Una de las desventajas del periodismo es la premura de los tiempos. Las historias se vuelven esquemáticas, esbozos de una realidad que exige simplificación en una colección de arquetipos que puede terminar aplanando la historia, exponiéndola a los focos que inevitablemente funden los detalles, el fondo y los pequeños relatos que sostienen la tragedia. El crimen de Daniel Zamudio rápidamente se transformó en el de un joven homosexual atacado por neonazis. Dos carátulas contrapuestas sin nada en medio: homosexual y neonazis. Su vida y la de sus victimarios parecían pender de un par de etiquetas que resumían los acontecimientos y masticaban sus biografías hasta hacerlas digeribles con tan solo un vistazo. Bastaba leer «neonazi» para que todo cobrara un orden: la violencia, aquellos que llamamos el mal, lo que acabó con la vida de Daniel Zamudio, habitaba en un lugar delimitado ajeno al de los lectores, un sitio con fronteras claras distinto al nuestro, el de los ciudadanos decentes. Los victimarios tenían creencias torcidas y abrazaban una ideología absurda, eran monstruos fácilmente reconocibles. Las etiquetas sintetizan y tranquilizan.

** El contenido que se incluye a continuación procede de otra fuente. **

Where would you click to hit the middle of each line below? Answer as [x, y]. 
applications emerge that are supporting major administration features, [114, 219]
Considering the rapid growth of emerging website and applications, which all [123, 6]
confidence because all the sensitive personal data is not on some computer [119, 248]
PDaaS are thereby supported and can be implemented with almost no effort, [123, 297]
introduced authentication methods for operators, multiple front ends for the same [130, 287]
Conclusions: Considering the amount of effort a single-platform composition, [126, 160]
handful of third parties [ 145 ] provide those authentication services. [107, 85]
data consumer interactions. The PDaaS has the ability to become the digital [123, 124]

El primer artículo que escribió Rodrigo Fluxá sobre el crimen de Zamudio en la revista Sábado de El Mercurio puso en duda esas etiquetas. En aquella nota daba cuenta de cómo dos hermanas decidieron denunciar a los asesinos de Zamudio. Ellas conocían a los atacantes y los habían escuchado jactarse de la golpiza que le habían dado a un desconocido. Luego vieron las noticias sobre el joven encontrado agónico en el parque, ataron cabos, reunieron pruebas y, con el apoyo de sus padres, fueron a prestar declaración. La nota de Fluxá ponía en evidencia al menos dos cosas: que la policía no tenía ninguna pista hasta el momento en que las muchachas acudieron a la PDI a dar su testimonio, y que los responsables del delito —uno de ellos pololo de una de las denunciantes— no eran parte de un grupo neonazi articulado y militante. Incluso más, uno de los denunciados tenía entre sus amistades a personas gay. Aquel artículo de Fluxá y otro que publicó semanas más tarde sobre el mismo caso eran el umbral de una puerta que se abría hacia un terreno pantanoso, sin las fronteras bien delimitadas de las etiquetas. Un territorio que por lo trivial se hacía más siniestro. Era el imperio de los hechos.

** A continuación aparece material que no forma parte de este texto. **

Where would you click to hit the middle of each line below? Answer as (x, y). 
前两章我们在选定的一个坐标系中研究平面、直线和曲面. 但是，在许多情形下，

En este libro hay un eco de Jean Genet, otro poco de El río de Alfredo Gómez Morel y algo de Ser niño huacho en la historia de Chile, aquel pequeño relato del historiador Gabriel Salazar. La amoralidad transformada en una estética vagabunda del Diario del ladrón de Genet, la violencia callejera santiaguina cargada de una sexualidad siniestra recreada por Gómez Morel y las raíces amputadas de la familia popular descrita por Salazar. Un paisaje que en ocasiones puede rimar con Los olvidados de Buñuel o en otras con la esperpéntica La mujer del puerto, de Arturo Ripstein. Fluxá es pulcro en las descripciones, apegado a los hechos, disciplinado en el oficio y talentoso en los detalles. Captura las voces de los personajes en pequeñas frases como quien gira con elegancia una llave para abrir un cofre imaginario del que saldrá apenas un trozo de la melodía completa. Con eso aliña, apuntala y recrea. El autor construye en este libro una sólida columna con los despojos del caos.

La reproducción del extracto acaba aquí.